A Wee Aural Diversion

Hello, dear readers!  I'm still chiselling away obsessively at my latest account of Better Together's onslaught on the intelligence of the Scottish people, so you'll have to wait a day or so for that. Meanwhile, let me ease your frustration by directing you to a small aural treat.

It's Michael Greenwell's latest "For A' That" podcast, recorded on Sunday afternoon, in which I featured along with the infinitely less hungover and more erudite Derek BatemanCarolyn Leckie and Andrew Tickell, Michael's co-host, whom many of you will know as "Lallands Peat Worrier".  If you've got 60 minutes to spare, it's well worth a listen, and by the wonders of the World Wide Web you can do so using this link.

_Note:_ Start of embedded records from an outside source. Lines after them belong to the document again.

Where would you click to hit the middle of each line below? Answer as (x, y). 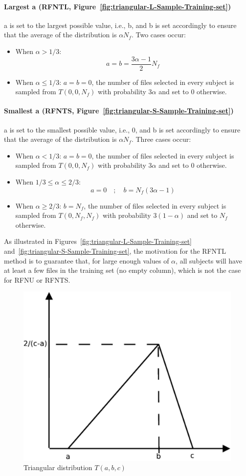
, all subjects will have (209, 260)
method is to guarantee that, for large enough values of (87, 260)
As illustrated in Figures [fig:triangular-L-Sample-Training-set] (98, 241)
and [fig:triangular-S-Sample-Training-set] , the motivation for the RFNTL (115, 251)
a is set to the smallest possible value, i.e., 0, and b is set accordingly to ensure (122, 129)
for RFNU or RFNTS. (37, 279)
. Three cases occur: (161, 139)
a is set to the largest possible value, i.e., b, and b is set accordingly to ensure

In the podcast, our informal brains trust took stock of the events of the past few days, which included, amongst many other delights:
  • The Nicola Sturgeon/ Johann Lamont "stairheed rammy" which STV, stretching the boundaries of language to breaking point, had the audacity to term "a "debate".  Yes, it was the wrestling throw-down that had undecided voters running screaming for the hills, pleading for the Banshee-like screeching to end.  It even had me rocking myself to sleep in the foetal position, trying to convince myself it was just a nightmare, and I'm a Yes supporter, as you may have deduced.
  • Standard Life making a legally unavoidable and relatively uncontroversial remark about contingency plans in their annual report.  All of which would have been hunky dory if certain blood-sucking capitalists and rampant unionists on their board hadn't then got on the phone to Robert Peston to say they'd definitely-maybe-possibly have to abscond from Scotland with a sackful of loot if we opted to decide things for ourselves in future.  Of course, any journalist worth his salt would be honour-bound to report that, although possibly not with the glee that erupted like a smirking pox over the faces of Robert and his BBC colleagues.  "We wouldn't wish to influence your decision, Scottish voters," murmured Standard Life, nonchalantly releasing the safety catch of the gun they were holding to our heads.
  • Women for Independence kicking off their campaign to support a voice that, even though it belongs to 52% of the population and might have interesting things to say, isn't always being heard in the maelstrom of the referendum campaign. With even non-fruitcake opinion polls suggesting that women aren't particularly impressed by the Yes campaign so far, Women for Indy have a hugely important task ahead of them.  And, now that Nicola and Johann have stunk out the airwaves with "The Worst Goalless Draw Ever", it's probably become exponentially harder!
  • The explosion of crowd-funding, with Wings Over Scotland proving that if you have something worthwhile to do, and you ask nicely, right-thinking people will throw money at you.  And not just you, but any other decent causes for which you might feel inclined to act as signpost.  This threw certain hysterical commentators on the No side into a bilious frenzy, which makes the whole thing tremendously satisfying in its own right no matter what these estimable organisations eventually do with the money.
Enjoy, and I'll be back with another secessionist rant very soon.